Эта птица так и рвалась за край страницы, за грань, – тесно и скучно было ей находиться в школьной тетрадке.

Он написал ещё несколько неразборчивых слов – и вдруг резко, взмахом одним, от себя отодвинул тетрадку.

Бросил ручку на стол.

Откинулся корпусом всем на спинку скрипучего стула, медленно распрямился.

Встряхнул над столом своими оживающими руками, точно так же, как птицы взмахивают расправляющимися крыльями.

Шумно вздохнул. Помедлил.

Потом взглянул на меня.

И категорически, так, что всё стало ясным, изрёк:

– Всё! Не хочу больше мучиться! Хватит уже. Надоело.


Я не стал ему возражать.

Просто взял да придвинул к себе яковлевскую тетрадку – и, минут за десять, наверное, написал в ней короткое, простенькое школьное сочинение.

Володя, вначале насуплено, молча, недоумённо, а потом уже и с интересом, наблюдал в это время за мной.

Я закрыл тетрадку – и вот, с чувством выполненного долга, с облегчением, если честно говорить, – протянул её Яковлеву.

– Сочинение здесь. Потом перепишешь сам. Хорошо?

И Володя мне улыбнулся так восторженно, лучезарно, будто, слава Богу, теперь-то, на глазах его, совершилось нечто кровно, жизненно важное и спасительное для него.

– Хорошо! – почти закричал он, оживая вновь. – Замечательно!

– Чего уж тут замечательного? – спросил я недоумённо.

– Как это? А сочинение? Ведь оно уже – есть! Значит, в школе за него не поставят мне двойку. Я потом его перепишу. Постараюсь поаккуратнее это сделать. Но только, знаешь, я ошибки всё время делаю. Эх, досада!

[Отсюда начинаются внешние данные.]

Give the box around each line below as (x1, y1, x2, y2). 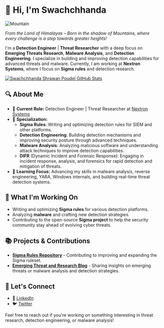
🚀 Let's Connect (5, 282, 55, 291)
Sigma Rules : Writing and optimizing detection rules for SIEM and (19, 121, 152, 127)
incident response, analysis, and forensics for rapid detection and (19, 158, 152, 164)
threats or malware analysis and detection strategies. (12, 268, 120, 274)
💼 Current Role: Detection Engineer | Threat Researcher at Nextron (12, 106, 148, 112)
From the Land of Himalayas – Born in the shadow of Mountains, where (5, 30, 150, 36)
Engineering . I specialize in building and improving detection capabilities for (5, 55, 160, 61)
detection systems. (12, 179, 51, 185)

Ну как мне быть?

– Я тебе написал сочинение без ошибок, – заверил тут же я его, – можешь быть спокоен, в нём ошибок попросту нет. Позже ты его перепиши слово в слово. Двойки не будет. Всё там грамотно. Тема раскрыта. Ну, так что ещё надо, скажи?

– Да, действительно, что ещё надо! – ликовал Володя. – Спасибо! Ты мой друг настоящий, я знаю. Навсегда. Молодец, Алейников!

– Брось, Володя, – сказал я, – зачем так уж хвалить меня? Дело несложное. Пустяки. Подумаешь – сочинение!

– Да, да! – подхватил Яковлев, – подумаешь – сочинение!


Он вдруг помрачнел, напрягся. И как-то недоумённо, сам себя почему-то спрашивая, сам себе удивляясь, вымолвил:

– И зачем я пошёл в эту школу?

– Ты хотел ведь этого, сам, – резонно заметил я.

– Да, хотел, – подтвердил Яковлев. Поразмыслил секунду – и разом вскинул голову, сузив жгучие, с тайным пламенем, угольно-чёрные, прозорливые – сквозь незрячесть побеждаемую – глаза. – А теперь не хочу! Надоело. Надоело. Теперь – не хочу. Ну чему они там, в этой школе идиотской, меня научат?

– И действительно, – поддержал я его, – ну чему они там, в этой школе, тебя научат? Создал ты целый мир. Живёшь, как известно давно, искусством. То есть, ты – человек искусства. Ты художник. Прежде всего. А какой ты художник – ты сам хорошо, лучше всех знатоков, собирателей, критиков, знаешь.

– Да, да, – закивал, соглашаясь, Яковлев, – я художник. Прежде всего. Художник!..

И вдруг, ни с того ни с сего, вроде бы, – спохватился.

– Володя! Мы тут с тобой сидим вдвоём, занимаемся. Время идёт. Я вспомнил: у меня ведь там – ученик!

– Наверное, он давно уже нарисовал твоё яблоко и ждёт тебя не дождётся, чтобы узнать, что ты скажешь ему о его рисунке, – сказал я на это, чувствуя, что Володя опять взвинтился и готов немедленно действовать.

– Пойдём-ка к ученику! – заторопился Яковлев.

Мы встали из-за стола парадного, лакированного, родительского – и прошли в Володину комнатёнку, чтоб увидеть в ней результат отнюдь не наших, не школьных, ученически-сочинительских, но иных, рисовальных трудов.

Ученик Володин сидел на краешке старой тахты и терпеливо, смиренно, ждал нас. И мы – пришли.

На листе бумаги, который на мольберте пристроен был, мы увидели заурядное, по-школьному слишком уж тщательное изображение яблока. Но, похожее как-то фотографически правильно, сознательно реалистичное, было оно – безжизненным.